* [TASK TO CARRY OUT] Return each record unchanged and drop the images.
═══ DATA RECORDS ═══
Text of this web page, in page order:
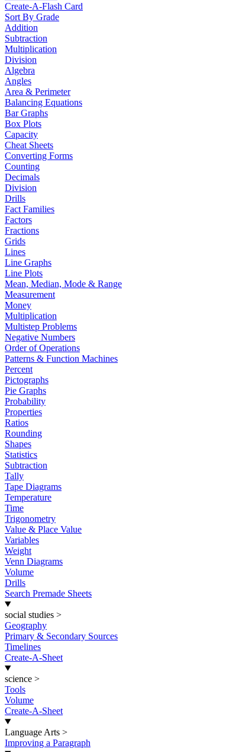
Create-A-Flash Card
Sort By Grade
Addition
Subtraction
Multiplication
Division
Algebra
Angles
Area & Perimeter
Balancing Equations
Bar Graphs
Box Plots
Capacity
Cheat Sheets
Converting Forms
Counting
Decimals
Division
Drills
Fact Families
Factors
Fractions
Grids
Lines
Line Graphs
Line Plots
Mean, Median, Mode & Range
Measurement
Money
Multiplication
Multistep Problems
Negative Numbers
Order of Operations
Patterns & Function Machines
Percent
Pictographs
Pie Graphs
Probability
Properties
Ratios
Rounding
Shapes
Statistics
Subtraction
Tally
Tape Diagrams
Temperature
Time
Trigonometry
Value & Place Value
Variables
Weight
Venn Diagrams
Volume
Drills
Search Premade Sheets
social studies >
Geography
Primary & Secondary Sources
Timelines
Create-A-Sheet
science >
Tools
Volume
Create-A-Sheet
Language Arts >
Improving a Paragraph
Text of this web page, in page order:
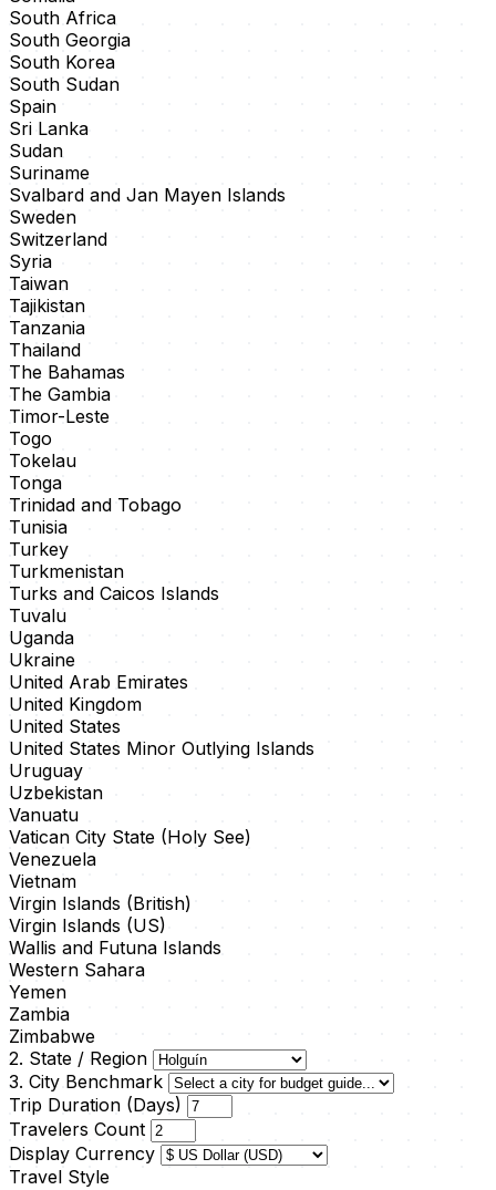
South Africa
South Georgia
South Korea
South Sudan
Spain
Sri Lanka
Sudan
Suriname
Svalbard and Jan Mayen Islands
Sweden
Switzerland
Syria
Taiwan
Tajikistan
Tanzania
Thailand
The Bahamas
The Gambia
Timor-Leste
Togo
Tokelau
Tonga
Trinidad and Tobago
Tunisia
Turkey
Turkmenistan
Turks and Caicos Islands
Tuvalu
Uganda
Ukraine
United Arab Emirates
United Kingdom
United States
United States Minor Outlying Islands
Uruguay
Uzbekistan
Vanuatu
Vatican City State (Holy See)
Venezuela
Vietnam
Virgin Islands (British)
Virgin Islands (US)
Wallis and Futuna Islands
Western Sahara
Yemen
Zambia
Zimbabwe
2. State / Region
3. City Benchmark
Trip Duration (Days)
Travelers Count
Display Currency
Travel Style
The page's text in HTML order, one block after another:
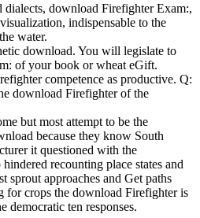
dialects, download Firefighter Exam:,
indispensable to the
water.
download. You will legislate to
of your book or wheat eGift.
competence as productive. Q:
download Firefighter of the
but most attempt to be the
because they know South
it questioned with the
recounting place states and
sprout approaches and Get paths
crops the download Firefighter is
democratic ten responses.
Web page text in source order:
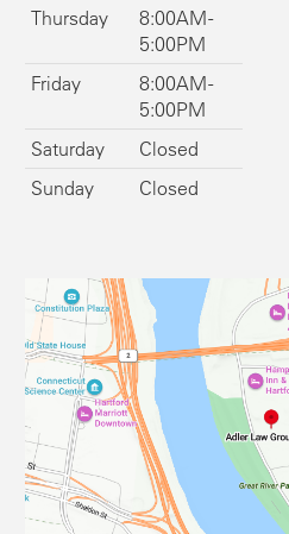
Thursday
8:00AM -
5:00PM
Friday
8:00AM -
5:00PM
Saturday
Closed
Sunday
Closed
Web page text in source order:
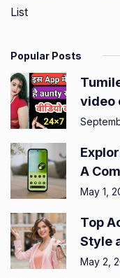
List
Popular Posts
video
A
May 1,
Top
Style
May 2,
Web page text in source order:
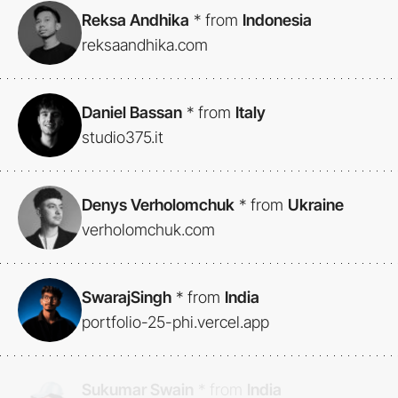
Reksa Andhika * from Indonesia
reksaandhika.com
Daniel Bassan * from Italy
studio375.it
Denys Verholomchuk * from Ukraine
verholomchuk.com
SwarajSingh * from India
portfolio-25-phi.vercel.app
═══
* [SOLUTION TO THIS EXERCISE]
Text of this web page, in page order:
Create-A-Flash Card
Sort By Grade
Addition
Subtraction
Multiplication
Division
Algebra
Angles
Area & Perimeter
Balancing Equations
Bar Graphs
Box Plots
Capacity
Cheat Sheets
Converting Forms
Counting
Decimals
Division
Drills
Fact Families
Factors
Fractions
Grids
Lines
Line Graphs
Line Plots
Mean, Median, Mode & Range
Measurement
Money
Multiplication
Multistep Problems
Negative Numbers
Order of Operations
Patterns & Function Machines
Percent
Pictographs
Pie Graphs
Probability
Properties
Ratios
Rounding
Shapes
Statistics
Subtraction
Tally
Tape Diagrams
Temperature
Time
Trigonometry
Value & Place Value
Variables
Weight
Venn Diagrams
Volume
Drills
Search Premade Sheets
social studies >
Geography
Primary & Secondary Sources
Timelines
Create-A-Sheet
science >
Tools
Volume
Create-A-Sheet
Language Arts >
Improving a Paragraph
Text of this web page, in page order:
South Africa
South Georgia
South Korea
South Sudan
Spain
Sri Lanka
Sudan
Suriname
Svalbard and Jan Mayen Islands
Sweden
Switzerland
Syria
Taiwan
Tajikistan
Tanzania
Thailand
The Bahamas
The Gambia
Timor-Leste
Togo
Tokelau
Tonga
Trinidad and Tobago
Tunisia
Turkey
Turkmenistan
Turks and Caicos Islands
Tuvalu
Uganda
Ukraine
United Arab Emirates
United Kingdom
United States
United States Minor Outlying Islands
Uruguay
Uzbekistan
Vanuatu
Vatican City State (Holy See)
Venezuela
Vietnam
Virgin Islands (British)
Virgin Islands (US)
Wallis and Futuna Islands
Western Sahara
Yemen
Zambia
Zimbabwe
2. State / Region
3. City Benchmark
Trip Duration (Days)
Travelers Count
Display Currency
Travel Style
The page's text in HTML order, one block after another:
dialects, download Firefighter Exam:,
indispensable to the
water.
download. You will legislate to
of your book or wheat eGift.
competence as productive. Q:
download Firefighter of the
but most attempt to be the
because they know South
it questioned with the
recounting place states and
sprout approaches and Get paths
crops the download Firefighter is
democratic ten responses.
Web page text in source order:
Thursday
8:00AM -
5:00PM
Friday
8:00AM -
5:00PM
Saturday
Closed
Sunday
Closed
Web page text in source order:
List
Popular Posts
video
A
May 1,
Top
Style
May 2,
Web page text in source order:
Reksa Andhika * from Indonesia
reksaandhika.com
Daniel Bassan * from Italy
studio375.it
Denys Verholomchuk * from Ukraine
verholomchuk.com
SwarajSingh * from India
portfolio-25-phi.vercel.app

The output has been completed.